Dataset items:
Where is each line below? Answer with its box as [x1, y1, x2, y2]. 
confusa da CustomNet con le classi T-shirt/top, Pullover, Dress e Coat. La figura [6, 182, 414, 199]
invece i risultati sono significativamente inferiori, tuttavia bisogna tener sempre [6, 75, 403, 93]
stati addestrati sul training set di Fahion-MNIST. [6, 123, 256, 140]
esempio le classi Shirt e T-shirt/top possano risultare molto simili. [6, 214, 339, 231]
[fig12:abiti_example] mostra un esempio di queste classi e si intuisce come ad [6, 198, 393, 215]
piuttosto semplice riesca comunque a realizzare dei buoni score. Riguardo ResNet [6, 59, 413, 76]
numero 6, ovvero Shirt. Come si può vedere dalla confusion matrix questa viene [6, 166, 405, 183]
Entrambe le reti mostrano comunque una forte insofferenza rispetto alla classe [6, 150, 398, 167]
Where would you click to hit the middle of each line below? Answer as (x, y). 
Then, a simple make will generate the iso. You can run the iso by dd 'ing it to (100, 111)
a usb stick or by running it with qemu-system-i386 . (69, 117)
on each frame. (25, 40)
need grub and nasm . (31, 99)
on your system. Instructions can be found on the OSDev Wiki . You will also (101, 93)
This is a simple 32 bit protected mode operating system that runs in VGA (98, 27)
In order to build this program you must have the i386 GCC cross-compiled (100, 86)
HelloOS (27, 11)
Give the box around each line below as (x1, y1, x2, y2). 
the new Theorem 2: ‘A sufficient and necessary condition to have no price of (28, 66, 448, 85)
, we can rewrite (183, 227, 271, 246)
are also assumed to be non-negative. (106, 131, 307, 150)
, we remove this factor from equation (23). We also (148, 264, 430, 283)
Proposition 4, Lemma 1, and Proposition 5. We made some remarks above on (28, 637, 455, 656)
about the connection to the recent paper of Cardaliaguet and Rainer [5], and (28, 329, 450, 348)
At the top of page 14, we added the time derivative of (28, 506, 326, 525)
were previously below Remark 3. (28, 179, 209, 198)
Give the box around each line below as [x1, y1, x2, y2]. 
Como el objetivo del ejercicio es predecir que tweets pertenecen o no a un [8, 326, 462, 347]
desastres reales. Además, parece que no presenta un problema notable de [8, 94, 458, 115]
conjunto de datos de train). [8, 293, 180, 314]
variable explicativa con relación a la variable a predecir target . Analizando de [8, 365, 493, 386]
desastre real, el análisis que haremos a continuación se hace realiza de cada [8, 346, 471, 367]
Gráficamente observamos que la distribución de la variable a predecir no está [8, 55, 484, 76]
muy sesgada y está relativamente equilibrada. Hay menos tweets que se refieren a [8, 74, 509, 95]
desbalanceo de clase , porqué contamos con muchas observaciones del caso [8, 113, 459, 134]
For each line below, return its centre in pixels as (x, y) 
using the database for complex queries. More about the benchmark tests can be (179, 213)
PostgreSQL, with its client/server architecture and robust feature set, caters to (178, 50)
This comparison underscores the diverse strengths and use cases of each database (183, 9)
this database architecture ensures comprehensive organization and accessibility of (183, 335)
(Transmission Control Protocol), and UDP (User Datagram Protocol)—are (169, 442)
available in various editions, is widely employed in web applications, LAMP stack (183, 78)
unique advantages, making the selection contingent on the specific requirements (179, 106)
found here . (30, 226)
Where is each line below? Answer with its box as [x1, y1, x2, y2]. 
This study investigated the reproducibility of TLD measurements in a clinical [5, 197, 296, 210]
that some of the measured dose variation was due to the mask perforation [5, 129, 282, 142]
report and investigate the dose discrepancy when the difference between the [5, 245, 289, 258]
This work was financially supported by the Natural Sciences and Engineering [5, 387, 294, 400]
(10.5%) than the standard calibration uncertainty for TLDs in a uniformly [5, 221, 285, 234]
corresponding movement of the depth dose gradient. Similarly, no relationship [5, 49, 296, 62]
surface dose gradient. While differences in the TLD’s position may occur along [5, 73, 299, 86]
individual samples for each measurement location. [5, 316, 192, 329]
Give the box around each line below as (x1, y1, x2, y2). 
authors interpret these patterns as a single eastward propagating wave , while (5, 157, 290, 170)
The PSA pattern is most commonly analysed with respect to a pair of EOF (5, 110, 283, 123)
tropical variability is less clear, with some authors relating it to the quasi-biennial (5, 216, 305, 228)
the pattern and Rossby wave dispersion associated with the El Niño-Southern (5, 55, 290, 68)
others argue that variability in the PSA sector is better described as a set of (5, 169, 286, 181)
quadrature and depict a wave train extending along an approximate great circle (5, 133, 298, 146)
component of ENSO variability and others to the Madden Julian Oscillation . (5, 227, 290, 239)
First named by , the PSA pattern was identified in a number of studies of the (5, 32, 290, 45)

* Problem details:
Starting with the first line of the entries and ending with the line that has "a usb stick", copy each line exactly and add nothing.

* Exercise answer:
Where is each line below? Answer with its box as [x1, y1, x2, y2]. 
confusa da CustomNet con le classi T-shirt/top, Pullover, Dress e Coat. La figura [6, 182, 414, 199]
invece i risultati sono significativamente inferiori, tuttavia bisogna tener sempre [6, 75, 403, 93]
stati addestrati sul training set di Fahion-MNIST. [6, 123, 256, 140]
esempio le classi Shirt e T-shirt/top possano risultare molto simili. [6, 214, 339, 231]
[fig12:abiti_example] mostra un esempio di queste classi e si intuisce come ad [6, 198, 393, 215]
piuttosto semplice riesca comunque a realizzare dei buoni score. Riguardo ResNet [6, 59, 413, 76]
numero 6, ovvero Shirt. Come si può vedere dalla confusion matrix questa viene [6, 166, 405, 183]
Entrambe le reti mostrano comunque una forte insofferenza rispetto alla classe [6, 150, 398, 167]
Where would you click to hit the middle of each line below? Answer as (x, y). 
Then, a simple make will generate the iso. You can run the iso by dd 'ing it to (100, 111)
a usb stick or by running it with qemu-system-i386 . (69, 117)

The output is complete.